Pathology Of Bladder

on 5.1.09 with 0 comments



Normal histo: mucosa is transitional epithelium, 7 layers in thickness (somewhat thicker than mucosa of the ureter), lamina propria, muscularis mucosae, adventitia. As you can see, this description is almost identical to the one above for the ureter.


Cystocele is relaxation of pelvic support, common in women, which causes prolapse of the uterus. As a result, part of the bladder protrudes into vagina (if you look at Netter, it makes much more sense). So, a woman with cystocele will have trouble emptying bladder (that part of the bladder “sitting” in vagina will have trouble emptying).


  1. Congenital anomalies:

    1. Diverticulus, a pouchlike eversion of the bladder wall (congenital or acquired. This can occur secondary to urethral obstruction.) This puts one at risk for infections, due to stasis of urine, and even for developing malignancy.

    2. Extrophy, developmental failure of abdominal wall and of bladder ball. Basically, you can see bladder sticking our on the external surface. This puts one at risk for infections, ulceration, and eventual malignancy.

    3. Hypoplasia

    4. Fistula, where bladder would have communication with rectum or uterus (vesecouterine fistula)


  1. Inflammation = cystitis (acute and chronic)

Occurs more often in females because urethra is shorter. Causes are the same gram negative bacilli residing in our gut: E. coli, Proteus, Klebsiella. These can cause retrograde infection into ureter, kidney, etc.


Non-infections causes of cystitis: drugs and radiation

  1. hemorrhagic cystitis, see blood, could be caused by radiation injury or by adenoviral infection (Robins, 6th edition)

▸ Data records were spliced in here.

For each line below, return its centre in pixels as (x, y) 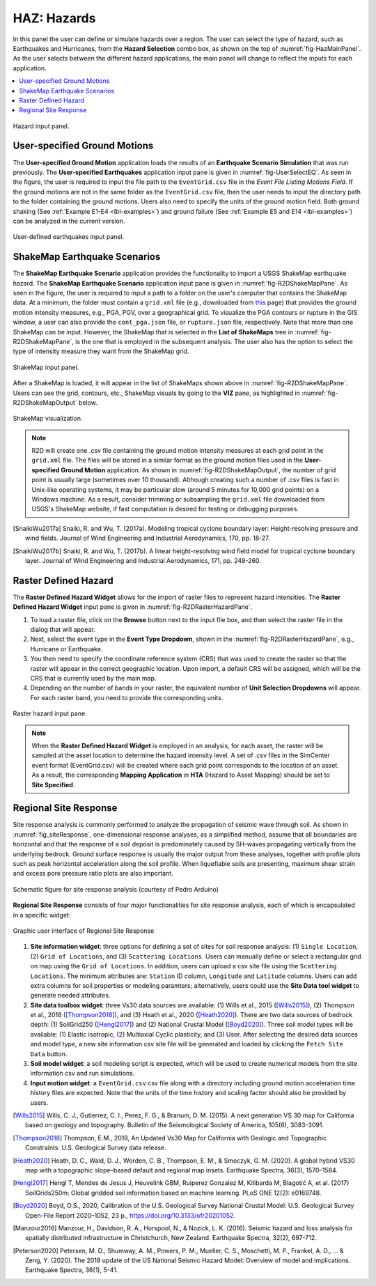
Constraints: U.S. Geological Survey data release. (96, 1148)
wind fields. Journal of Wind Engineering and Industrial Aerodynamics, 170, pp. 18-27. (148, 538)
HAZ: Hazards (54, 18)
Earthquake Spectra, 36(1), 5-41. (72, 1270)
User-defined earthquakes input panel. (69, 237)
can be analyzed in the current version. (69, 221)
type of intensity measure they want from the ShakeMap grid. (101, 351)
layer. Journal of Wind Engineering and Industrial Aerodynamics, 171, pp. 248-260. (143, 560)
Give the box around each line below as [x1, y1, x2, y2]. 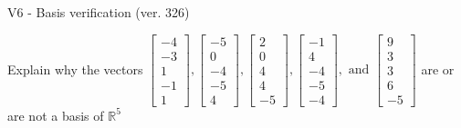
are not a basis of [7, 105, 104, 124]
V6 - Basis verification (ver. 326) [7, 3, 190, 21]
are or [421, 59, 455, 78]
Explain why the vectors [7, 59, 143, 78]
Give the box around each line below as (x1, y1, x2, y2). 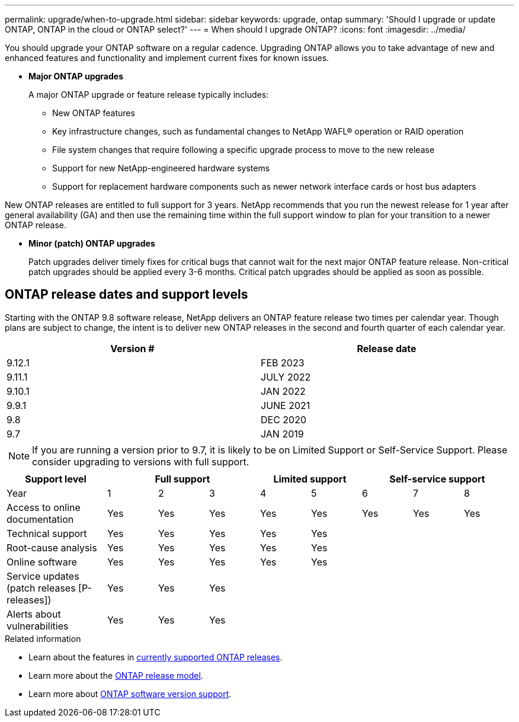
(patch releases (7, 582, 76, 594)
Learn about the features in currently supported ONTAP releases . (28, 651, 283, 662)
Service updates (7, 570, 79, 582)
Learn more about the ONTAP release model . (28, 670, 203, 681)
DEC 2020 (261, 413, 307, 426)
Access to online (7, 501, 81, 513)
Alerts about (7, 608, 61, 620)
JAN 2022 (261, 385, 306, 397)
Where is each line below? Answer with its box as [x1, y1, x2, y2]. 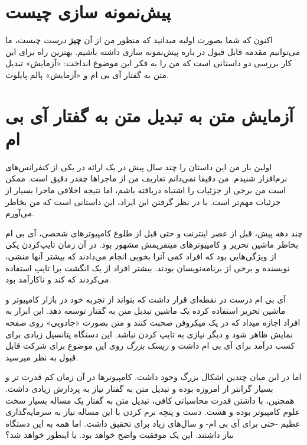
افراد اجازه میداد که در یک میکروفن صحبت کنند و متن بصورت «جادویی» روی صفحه [5, 316, 301, 328]
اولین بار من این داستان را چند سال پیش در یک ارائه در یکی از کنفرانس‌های [5, 160, 272, 173]
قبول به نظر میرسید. [5, 350, 79, 363]
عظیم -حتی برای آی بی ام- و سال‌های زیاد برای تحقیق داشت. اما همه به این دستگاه [5, 417, 301, 429]
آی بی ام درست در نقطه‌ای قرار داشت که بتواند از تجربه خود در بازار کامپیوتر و [5, 293, 286, 305]
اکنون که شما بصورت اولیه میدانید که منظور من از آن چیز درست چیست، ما [5, 34, 273, 46]
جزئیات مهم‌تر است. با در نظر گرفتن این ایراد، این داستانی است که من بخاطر [5, 195, 281, 207]
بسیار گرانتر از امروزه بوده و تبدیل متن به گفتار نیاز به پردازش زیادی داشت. [5, 382, 273, 394]
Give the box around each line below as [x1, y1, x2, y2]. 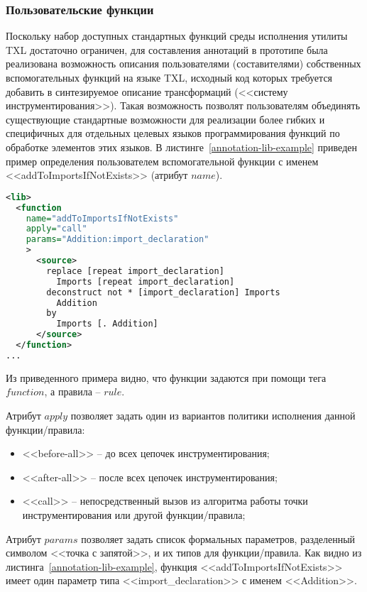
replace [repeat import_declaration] [46, 265, 224, 276]
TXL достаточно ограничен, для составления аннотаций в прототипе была [6, 42, 328, 57]
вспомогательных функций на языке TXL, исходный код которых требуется [6, 70, 333, 84]
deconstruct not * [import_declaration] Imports [46, 287, 280, 297]
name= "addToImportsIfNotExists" [26, 213, 179, 224]
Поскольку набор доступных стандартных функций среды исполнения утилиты [6, 28, 348, 43]
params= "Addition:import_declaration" [26, 234, 209, 245]
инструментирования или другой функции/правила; [22, 507, 246, 522]
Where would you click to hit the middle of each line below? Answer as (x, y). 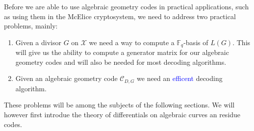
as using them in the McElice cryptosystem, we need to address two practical (120, 16)
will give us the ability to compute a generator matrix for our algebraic (122, 52)
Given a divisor (38, 42)
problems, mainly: (31, 26)
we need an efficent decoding (180, 78)
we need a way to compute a (132, 42)
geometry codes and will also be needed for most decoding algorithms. (121, 62)
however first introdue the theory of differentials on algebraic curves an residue (122, 115)
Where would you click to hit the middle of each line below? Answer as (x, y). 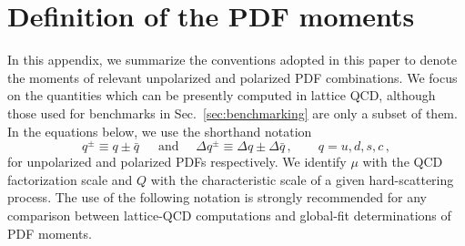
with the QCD (403, 162)
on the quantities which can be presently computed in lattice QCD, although (222, 95)
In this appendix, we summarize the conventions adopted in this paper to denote (232, 60)
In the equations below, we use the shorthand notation (160, 131)
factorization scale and (70, 179)
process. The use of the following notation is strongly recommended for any (217, 197)
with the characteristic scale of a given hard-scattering (302, 179)
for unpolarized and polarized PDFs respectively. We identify (177, 162)

  2. supprative cystitis: accumulation of pus

  3. ulcerative cystitis: no mucosa

  4. cystitis follicularis: lymphoid aggregates under bladder mucosa


clinical presentation: frequency, urgency, pain, fever, chills

  1. Interstitual cystitis (Hunner Ulcer): more common in females. This is a chronic inflammatory cystitis, resulting in fibrosis (granulation tissue) of all cell layers of the bladder. This disease may be of autoimmune origin.

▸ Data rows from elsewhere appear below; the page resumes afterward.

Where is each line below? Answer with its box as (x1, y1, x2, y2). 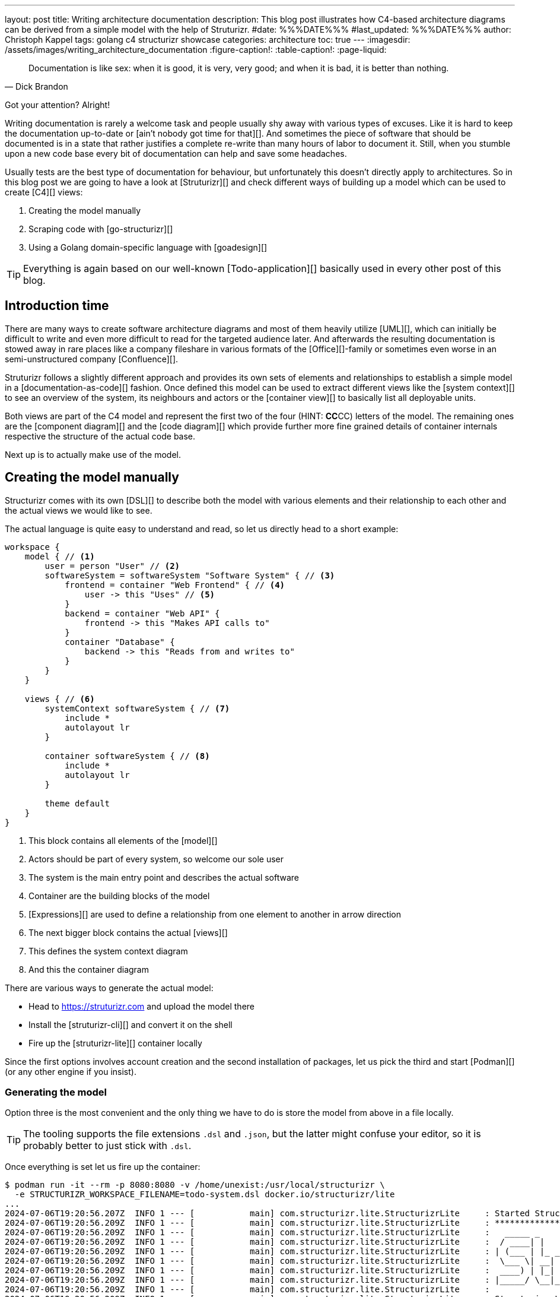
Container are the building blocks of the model (28, 890, 210, 901)
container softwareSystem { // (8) (44, 751, 210, 761)
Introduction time (5, 298, 109, 314)
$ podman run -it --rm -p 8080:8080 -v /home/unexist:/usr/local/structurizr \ (5, 1180, 385, 1190)
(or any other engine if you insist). (5, 1066, 136, 1077)
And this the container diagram (28, 964, 149, 975)
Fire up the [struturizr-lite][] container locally (28, 1037, 202, 1048)
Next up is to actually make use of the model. (5, 449, 181, 460)
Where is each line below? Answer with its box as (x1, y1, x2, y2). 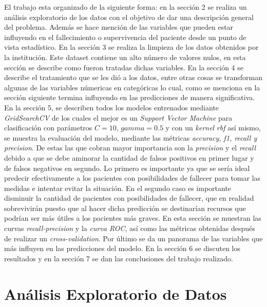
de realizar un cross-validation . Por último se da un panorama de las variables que (4, 233, 263, 243)
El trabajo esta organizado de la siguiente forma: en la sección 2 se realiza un (4, 2, 247, 12)
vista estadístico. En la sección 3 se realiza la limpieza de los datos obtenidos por (4, 42, 259, 52)
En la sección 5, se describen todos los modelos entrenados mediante (4, 102, 219, 112)
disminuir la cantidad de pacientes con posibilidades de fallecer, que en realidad (4, 193, 254, 203)
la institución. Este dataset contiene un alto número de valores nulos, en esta (4, 51, 246, 62)
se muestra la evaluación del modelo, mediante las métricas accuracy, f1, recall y (4, 132, 257, 143)
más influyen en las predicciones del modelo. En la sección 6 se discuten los (4, 243, 240, 254)
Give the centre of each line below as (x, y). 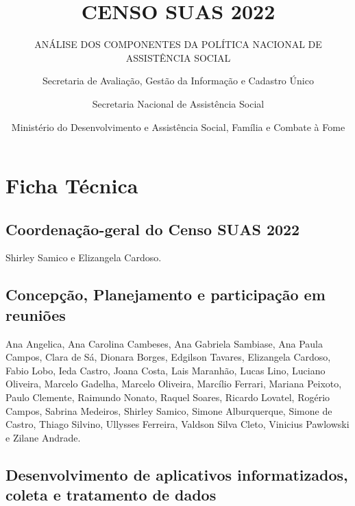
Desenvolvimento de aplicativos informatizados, (177, 474)
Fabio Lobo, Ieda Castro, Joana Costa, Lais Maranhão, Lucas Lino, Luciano (166, 370)
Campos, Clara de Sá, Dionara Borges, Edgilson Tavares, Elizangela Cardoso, (168, 357)
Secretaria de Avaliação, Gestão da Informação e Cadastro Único (178, 81)
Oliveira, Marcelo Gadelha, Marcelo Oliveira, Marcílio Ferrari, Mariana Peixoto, (174, 384)
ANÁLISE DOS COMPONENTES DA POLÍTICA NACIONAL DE (178, 44)
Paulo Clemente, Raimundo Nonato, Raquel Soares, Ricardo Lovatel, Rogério (168, 397)
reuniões (36, 314)
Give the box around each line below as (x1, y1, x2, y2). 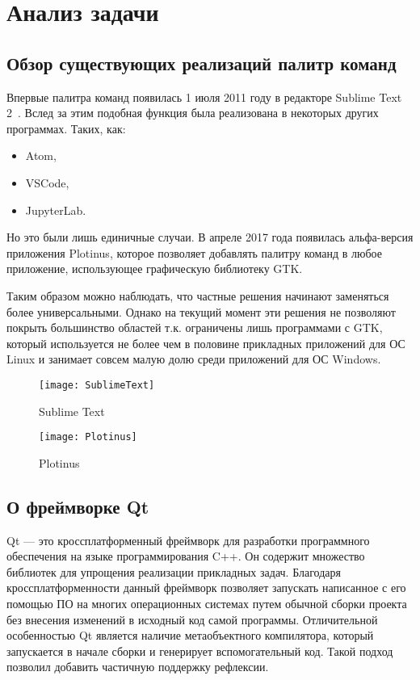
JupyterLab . (25, 201, 86, 218)
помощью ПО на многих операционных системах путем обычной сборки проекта (6, 594, 407, 611)
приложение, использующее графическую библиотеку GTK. (6, 260, 303, 277)
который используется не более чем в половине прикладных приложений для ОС (6, 334, 405, 351)
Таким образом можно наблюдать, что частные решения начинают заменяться (6, 287, 389, 304)
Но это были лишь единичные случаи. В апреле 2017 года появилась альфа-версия (6, 229, 414, 246)
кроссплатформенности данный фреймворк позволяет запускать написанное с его (6, 579, 406, 596)
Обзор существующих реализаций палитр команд (6, 50, 397, 75)
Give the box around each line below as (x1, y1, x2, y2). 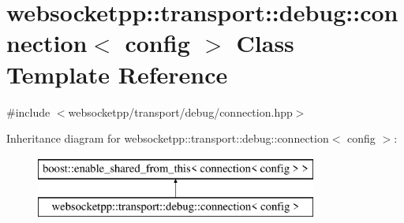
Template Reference (6, 58, 228, 90)
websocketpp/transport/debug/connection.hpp (68, 103, 293, 120)
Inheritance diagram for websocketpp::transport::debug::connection (6, 130, 329, 147)
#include (6, 103, 50, 120)
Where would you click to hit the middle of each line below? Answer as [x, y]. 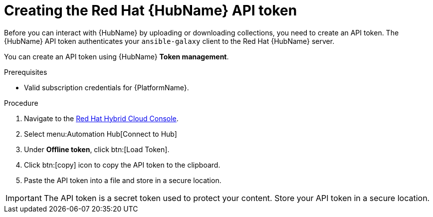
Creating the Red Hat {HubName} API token [151, 10]
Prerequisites [26, 72]
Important [24, 198]
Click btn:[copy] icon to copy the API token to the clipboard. [122, 165]
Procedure [21, 103]
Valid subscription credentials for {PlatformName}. [107, 87]
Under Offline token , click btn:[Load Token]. [97, 149]
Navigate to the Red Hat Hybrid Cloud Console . [101, 118]
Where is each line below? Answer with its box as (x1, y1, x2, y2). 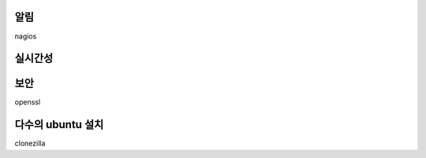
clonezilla (14, 138, 46, 149)
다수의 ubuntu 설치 (14, 118, 104, 131)
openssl (14, 97, 41, 107)
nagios (14, 31, 37, 41)
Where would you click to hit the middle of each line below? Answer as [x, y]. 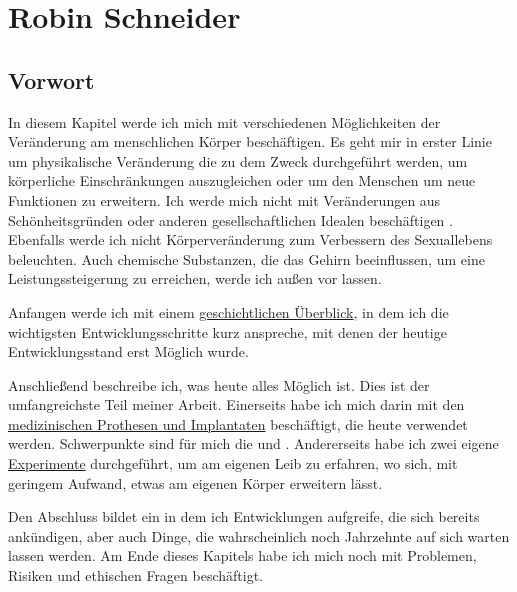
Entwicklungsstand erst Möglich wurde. [128, 351]
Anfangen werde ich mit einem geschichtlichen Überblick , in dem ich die [228, 311]
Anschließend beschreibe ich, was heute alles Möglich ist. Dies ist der [219, 384]
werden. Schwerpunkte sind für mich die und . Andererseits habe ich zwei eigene [253, 443]
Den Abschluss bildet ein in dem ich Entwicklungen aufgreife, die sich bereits [244, 516]
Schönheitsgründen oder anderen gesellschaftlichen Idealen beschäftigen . [230, 219]
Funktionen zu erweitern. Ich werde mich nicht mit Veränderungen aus [224, 199]
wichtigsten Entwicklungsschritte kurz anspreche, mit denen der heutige [227, 331]

  2. Malacoplakia: this refers to a particular inflammatory reaction. Grossly, we would see mucosall yellow plaques on the bladder. Histo: large macrophages, called Hansemann cells, with granular cytoplasm (Michaelis-Gutmann bodies)

  3. Cystitis Cystica: formation of cysts, entrapment of surface epithelial cells beneath mucosa (i.e., in lamina propria).


  1. Tumors

Benign:

Papilloma: fibrovascular core, covered by transitional epithelium, ~7 layers in thickness

Leiomyoma: benign tumor of smooth m, of mesenchymal origin.


Malignant: these are more common than benign.

Papillary transitional cell carcinoma, which is more frequent in males, in 5-6th decade, sometimes associated with Shistosoma Haematobium infection, particularly in developing countries. It has a fibrovascular core, which is covered by more than 7 layers of transitional cell epithelium.

These tumors, just like all other tumors, are graded, 1-4. 1 is benign, pretty differentiated, a few cell layers thick, ~7. Grade 4 would be very poorly differentiated, with all characteristics of malignant cells, many cells layers in thickness.


Risk factors:

    1. Exposure to aniline dies

    2. Dietary nitrates, nitrites

    3. Tobacco


Papillary transitional cell carcinoma is associated with abnormality in chromosome 9.


Clincal presentation: painless hematuria. One would have to order urine cytology and look for malignant cells. Remember: hematuria in an elderly person is cancer until proven otherwise.


Rhabdomyosarcoma, must differentiate from cells with pluripotential capabilities. There are actually 2 variants:

  1. adult rhabdomyosarcoma

  2. embryonal rhabdomyosarcoma, or sarcoma botryoides, which looks like a cluster of grapes.